Stored items:
★ ★ ★ ★ ★ ★ ★
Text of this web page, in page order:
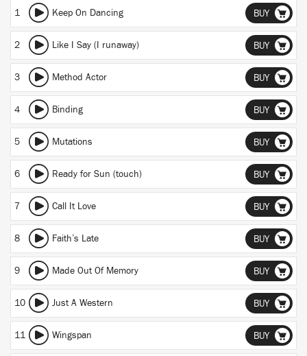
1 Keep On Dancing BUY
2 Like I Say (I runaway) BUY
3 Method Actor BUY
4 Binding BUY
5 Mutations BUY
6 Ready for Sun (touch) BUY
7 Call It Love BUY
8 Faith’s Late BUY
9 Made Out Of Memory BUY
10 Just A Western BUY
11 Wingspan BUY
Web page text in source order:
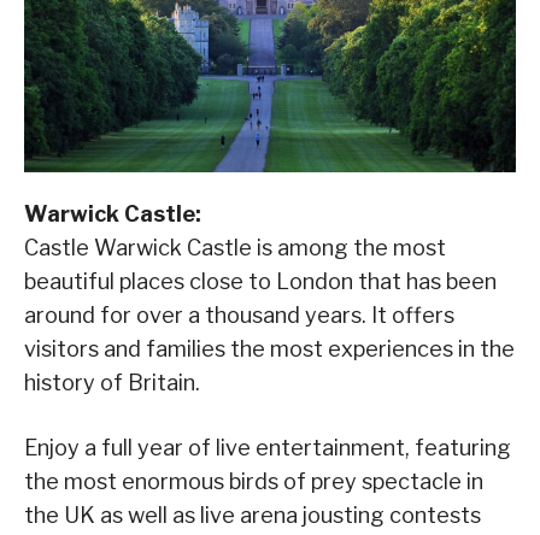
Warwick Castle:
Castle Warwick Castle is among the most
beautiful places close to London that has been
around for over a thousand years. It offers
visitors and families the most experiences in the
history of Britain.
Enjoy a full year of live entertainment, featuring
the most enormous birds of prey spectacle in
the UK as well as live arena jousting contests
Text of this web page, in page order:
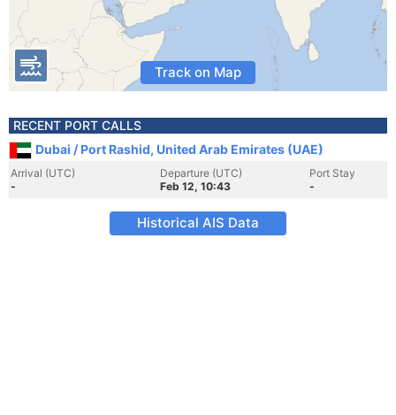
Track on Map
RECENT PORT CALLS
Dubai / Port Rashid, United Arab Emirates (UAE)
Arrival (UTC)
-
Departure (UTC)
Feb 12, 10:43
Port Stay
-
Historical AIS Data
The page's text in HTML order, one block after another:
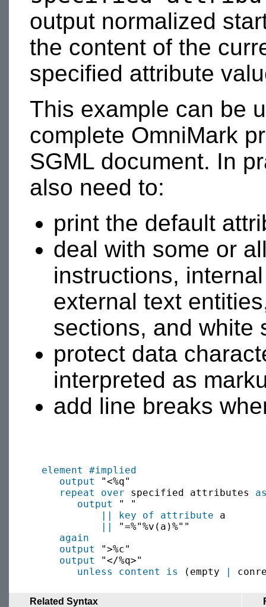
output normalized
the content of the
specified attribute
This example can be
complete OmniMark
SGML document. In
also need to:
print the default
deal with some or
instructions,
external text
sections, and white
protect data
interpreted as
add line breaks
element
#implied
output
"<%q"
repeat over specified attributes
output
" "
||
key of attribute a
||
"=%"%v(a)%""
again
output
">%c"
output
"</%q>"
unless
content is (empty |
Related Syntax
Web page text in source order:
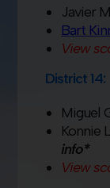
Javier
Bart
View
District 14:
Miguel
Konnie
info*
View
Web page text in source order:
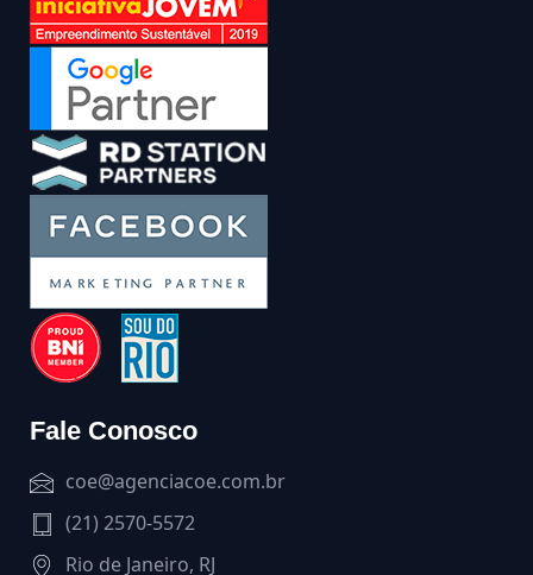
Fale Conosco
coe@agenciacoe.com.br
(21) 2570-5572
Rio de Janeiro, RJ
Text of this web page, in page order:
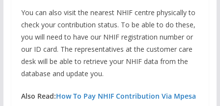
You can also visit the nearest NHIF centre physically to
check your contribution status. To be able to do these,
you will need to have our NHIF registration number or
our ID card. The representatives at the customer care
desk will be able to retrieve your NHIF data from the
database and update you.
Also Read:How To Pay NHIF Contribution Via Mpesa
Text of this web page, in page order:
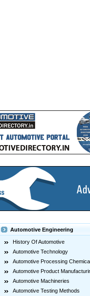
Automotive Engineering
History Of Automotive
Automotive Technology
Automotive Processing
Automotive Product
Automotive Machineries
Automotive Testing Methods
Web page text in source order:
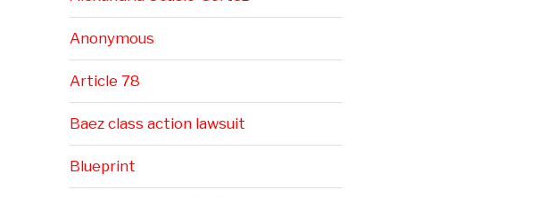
★ ★ ★ ★ ★ ★ ★
Each record above should be retyped exactly, with no pictures carried over.

• Solution to the problem:
Text of this web page, in page order:
1 Keep On Dancing BUY
2 Like I Say (I runaway) BUY
3 Method Actor BUY
4 Binding BUY
5 Mutations BUY
6 Ready for Sun (touch) BUY
7 Call It Love BUY
8 Faith’s Late BUY
9 Made Out Of Memory BUY
10 Just A Western BUY
11 Wingspan BUY
Web page text in source order:
Warwick Castle:
Castle Warwick Castle is among the most
beautiful places close to London that has been
around for over a thousand years. It offers
visitors and families the most experiences in the
history of Britain.
Enjoy a full year of live entertainment, featuring
the most enormous birds of prey spectacle in
the UK as well as live arena jousting contests
Text of this web page, in page order:
Track on Map
RECENT PORT CALLS
Dubai / Port Rashid, United Arab Emirates (UAE)
Arrival (UTC)
-
Departure (UTC)
Feb 12, 10:43
Port Stay
-
Historical AIS Data
The page's text in HTML order, one block after another:
output normalized
the content of the
specified attribute
This example can be
complete OmniMark
SGML document. In
also need to:
print the default
deal with some or
instructions,
external text
sections, and white
protect data
interpreted as
add line breaks
element
#implied
output
"<%q"
repeat over specified attributes
output
" "
||
key of attribute a
||
"=%"%v(a)%""
again
output
">%c"
output
"</%q>"
unless
content is (empty |
Related Syntax
Web page text in source order:
Javier
Bart
View
District 14:
Miguel
Konnie
info*
View
Web page text in source order:
Fale Conosco
coe@agenciacoe.com.br
(21) 2570-5572
Rio de Janeiro, RJ
Text of this web page, in page order:
You can also visit the nearest NHIF centre physically to
check your contribution status. To be able to do these,
you will need to have our NHIF registration number or
our ID card. The representatives at the customer care
desk will be able to retrieve your NHIF data from the
database and update you.
Also Read:How To Pay NHIF Contribution Via Mpesa
Text of this web page, in page order:
Automotive Engineering
History Of Automotive
Automotive Technology
Automotive Processing
Automotive Product
Automotive Machineries
Automotive Testing Methods
Web page text in source order:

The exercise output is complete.